As far as staging/recruiting patrons or using actors for a show, it is pretty much a given. Do you really think that a previously failing restaurant fills up on the opening night, after a quick paint job and a menu change...heck no. I'm sure local patrons are used and actors/background are brought in to fill the place up as needed. That's showbiz, grammys, MTV Music awards, Oscars...even concerts are "papered" to make the venue appear almost sold out. It doesn't change the outcome of the show, so no harm, no foul.

Oh, and I like Dinner Impossible as well.


----------



## free rider (May 23, 2006)

Kitchen Nightmares is both American and British. The American version began somewhat after and is based upon the British version. (Ramsay, right?)

Dinner Impossible is and American show. (Irvine?)

H3 Kitchen is an American show. (Ramsay)


----------



## smylietron (Oct 15, 2007)

I've dug Ramsay ever since he advocated eating horse meat. The guy's brutally honest, a **** good chef, and I'm embarrassed to admit I enjoy the machismo.

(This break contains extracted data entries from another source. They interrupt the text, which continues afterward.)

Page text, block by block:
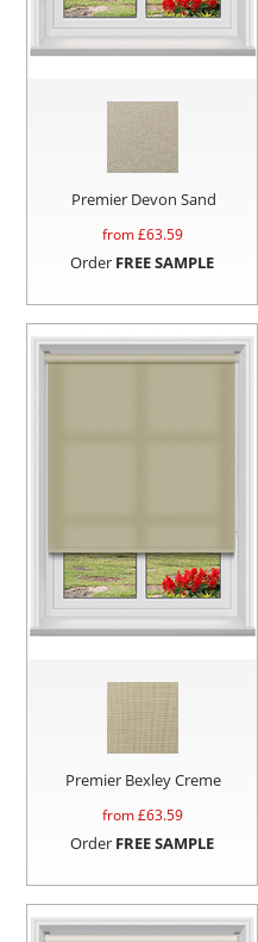
Premier Devon Sand
from £63.59
Order FREE SAMPLE
Premier Bexley Creme
from £63.59
Order FREE SAMPLE
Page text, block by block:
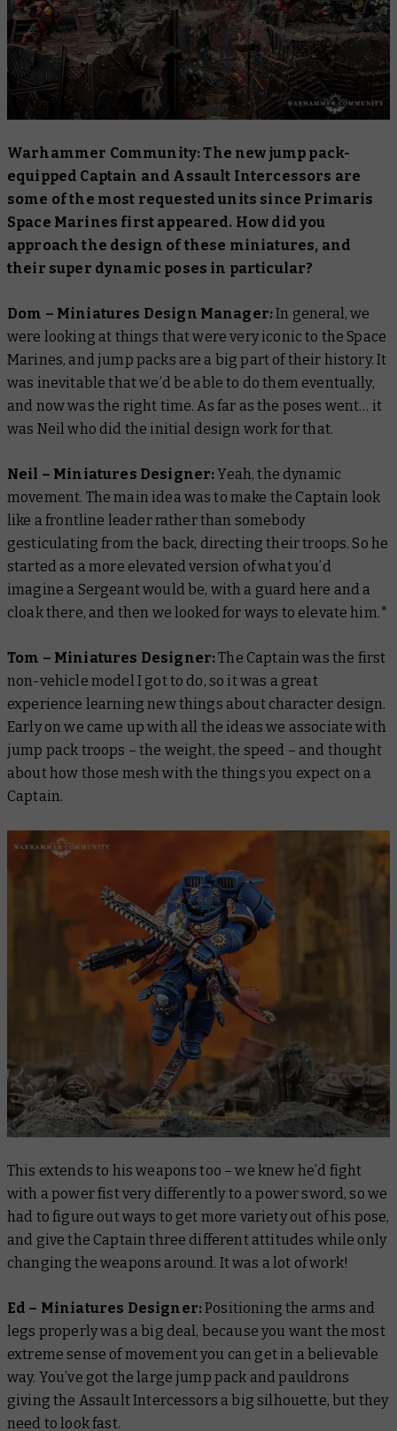
Warhammer Community: The new jump pack-
equipped Captain and Assault Intercessors are
some of the most requested units since Primaris
Space Marines first appeared. How did you
approach the design of these miniatures, and
their super dynamic poses in particular?
Dom – Miniatures Design Manager:In general, we
were looking at things that were very iconic to the Space
Marines, and jump packs are a big part of their history. It
was inevitable that we’d be able to do them eventually,
and now was the right time. As far as the poses went… it
was Neil who did the initial design work for that.
Neil – Miniatures Designer:Yeah, the dynamic
movement. The main idea was to make the Captain look
like a frontline leader rather than somebody
gesticulating from the back, directing their troops. So he
started as a more elevated version of what you’d
imagine a Sergeant would be, with a guard here and a
cloak there, and then we looked for ways to elevate him.*
Tom – Miniatures Designer:The Captain was the first
non-vehicle model I got to do, so it was a great
experience learning new things about character design.
Early on we came up with all the ideas we associate with
jump pack troops – the weight, the speed – and thought
about how those mesh with the things you expect on a
Captain.
This extends to his weapons too – we knew he’d fight
with a power fist very differently to a power sword, so we
had to figure out ways to get more variety out of his pose,
and give the Captain three different attitudes while only
changing the weapons around. It was a lot of work!
Ed – Miniatures Designer:Positioning the arms and
legs properly was a big deal, because you want the most
extreme sense of movement you can get in a believable
way. You’ve got the large jump pack and pauldrons
giving the Assault Intercessors a big silhouette, but they
need to look fast.
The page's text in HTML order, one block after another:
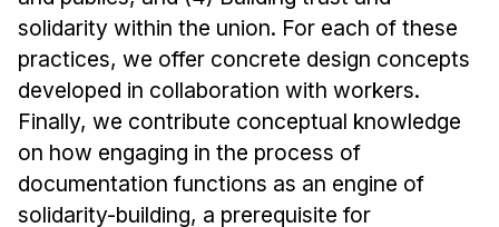
solidarity within the union. For each of these
practices, we offer concrete design concepts
developed in collaboration with workers.
Finally, we contribute conceptual knowledge
on how engaging in the process of
documentation functions as an engine of
solidarity-building, a prerequisite for
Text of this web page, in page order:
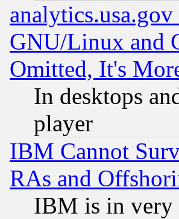
GNU/Linux and
Omitted, It's
In desktops
player
IBM Cannot
RAs and
IBM is in very
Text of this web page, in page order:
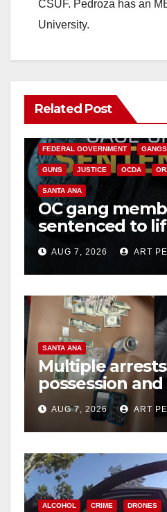
CSUF. Pedroza has an
University.
Related Post
ANAHEIM CALIFORNIA
FEDERAL GOVERNMENT GANGS
GUNS JUSTICE OCDA
SANTA ANA
OC gang
sentenced to
prison over
hitAUG 7, 2026 ART
SANTA ANA
Multiple
possession
coastal OC
AUG 7, 2026 ART
ALCOHOL CRIME DRONES
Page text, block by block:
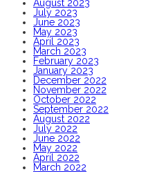
August 2023
July 2023
June 2023
May 2023
April 2023
March 2023
February 2023
January 2023
December 2022
November 2022
October 2022
September 2022
August 2022
July 2022
June 2022
May 2022
April 2022
March 2022
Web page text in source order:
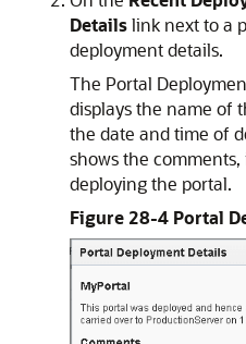
Detailslink next to a
deployment details.
The Portal
displays the name of
the date and time of
shows the
deploying the portal.
Figure 28-4 Portal
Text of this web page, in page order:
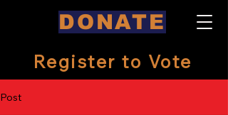
DONATE
Register to Vote
Post
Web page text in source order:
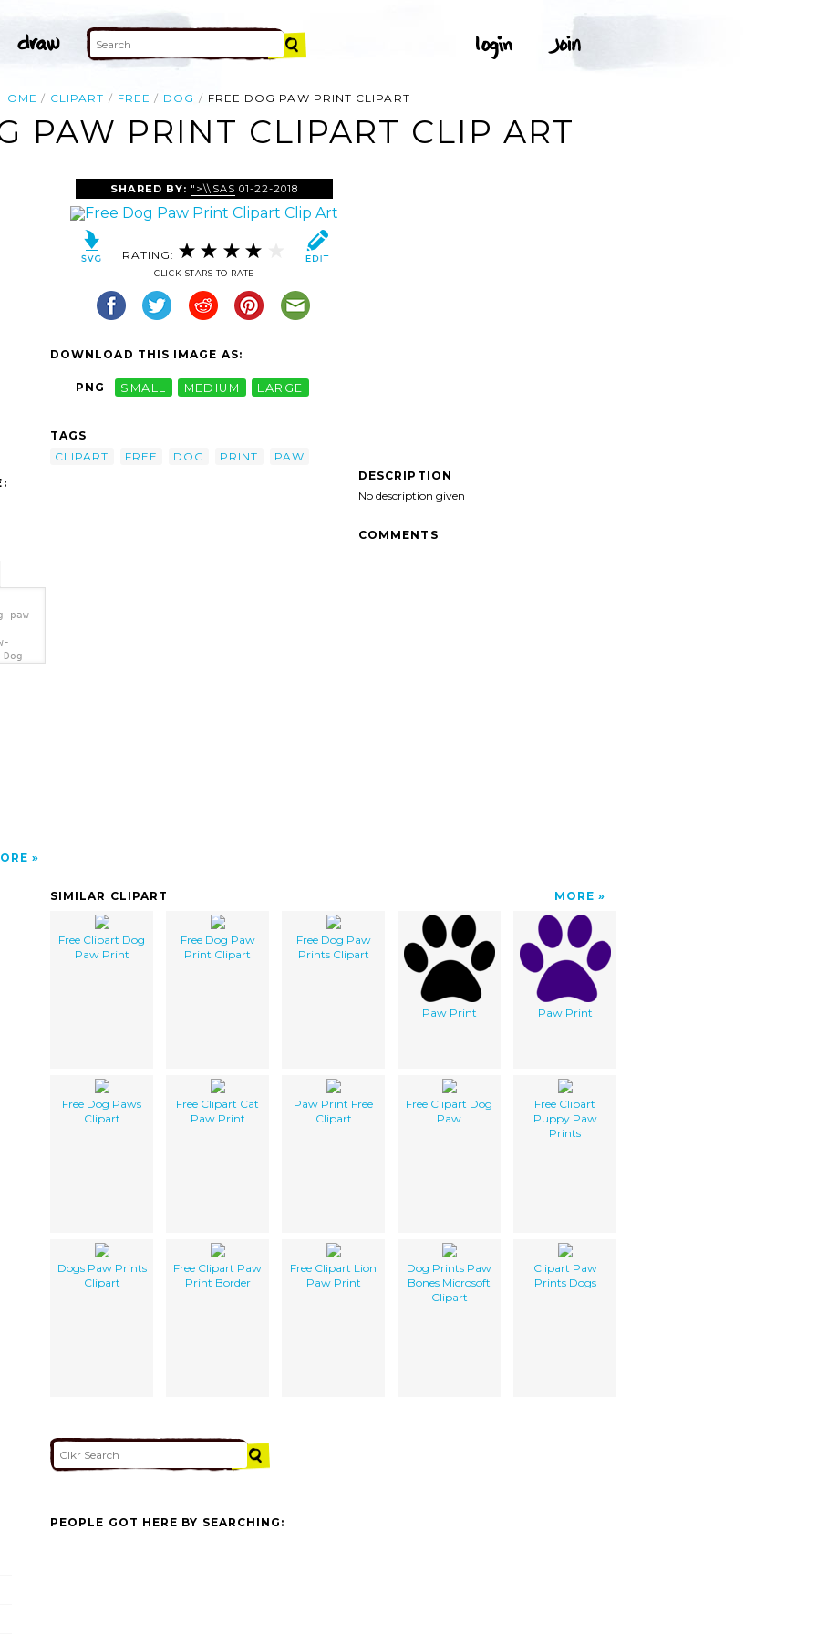
CLIPART FREE DOG FREE DOG PAW PRINT CLIPART
PAW PRINT CLIPART CLIP ART
SHARED BY: ">\\SAS 01-22-2018
RATING:
CLICK STARS TO RATE
DOWNLOAD THIS IMAGE AS:
PNG SMALL MEDIUM LARGE
TAGS
CLIPART
FREE DOG PRINT
PAW
DESCRIPTION
No description given
COMMENTS
SIMILAR CLIPART MORE
Free Clipart Dog
Paw Print
Free Dog Paw
Print Clipart
Free Dog Paw
Prints Clipart
Paw Print Paw Print
Free Dog Paws
Clipart
Free Clipart Cat
Paw Print
Paw Print Free
Clipart
Free Clipart Dog
Paw
Free Clipart
Puppy Paw
Prints
Dogs Paw Prints
Clipart
Free Clipart Paw
Print Border
Free Clipart Lion
Paw Print
Dog Prints Paw
Bones Microsoft
Clipart
Clipart Paw
Prints Dogs
PEOPLE GOT HERE BY SEARCHING:

Irvine I know next to nothing about, but I'm learning more thanks to this thread.


----------



## carlaird (Jan 16, 2007)

Robert Irvine Is Just Hot!!!!!!!!
So He Wins Everything!


----------



## blueicus (Mar 16, 2005)

Eh, I dunno, Irvine's too bulky up top... he looks like a WWF "wrestler" who took too many steroids.


----------



## younggun (Jun 10, 2007)

I think that what's been forgotten is that chefs are artists, and every artist has a different way of expressing themselves. Perhaps Irvine's quiet, no PR style of "real" cooking is how he's most comfotable. To compare him to Gordon Ramsay's balls-to-the-wall, flashy style is like comparing apples and oranges. Can you compare Picasso to van Gogh? Of course, but you would never come to a consensus because their art was individually fantastic. Ramsay has strength enough to run several restaurants worldwide, produce and star in television shows, and clearly stays fit and mentally sane. He's an amazing Chef, clearly. Michelin stars aren't given out like candy to anyone who's popular (Ahem, Bobby Flay), just like Academy Awards are never given out for popular films like Mission: Impossible. Irvine has come up in a very unique way and, judging from his show, is equally able to motivate and lead by different means.


----------



## jayme (Sep 5, 2006)

I also am not familiar w/ Irvine... but I have to admit, I'd love to have the opportunity to cook w/ Ramsey. Perhaps I'm a bit warped, but I love the challenge.... LOL the first time I ever saw H#ll's Kitchen, I said "I'd like to be in his kitchen- I bet I could learn alot!" I have heard from people that have said he does have a foul mouth and he is arrogant (who of us isn't at times?), but much of what you see on the tv show is theatrics. Did you catch the Bon Appetite mag issue about 3 months ago that did an "at home w/ Ramsey"? photos and interviews with his 4 young children (they have sheep in their backyard) and his beautiful wife..... he has obviously has got a talent that goes beyond the kitchen (4 tv shows now???), whether you like him or not, you have to respect his business sense.


----------



## andyg (Aug 27, 2007)

Better get your own style going tho, or you'll just be another "whoizzat"


----------



## ishbel (Jan 5, 2007)

Jayme - a couple of years ago, Ramsay raised small pigs in his back garden, and named them after Trinny and Susannah, two 'style' gurus. He sent them to market with great relish!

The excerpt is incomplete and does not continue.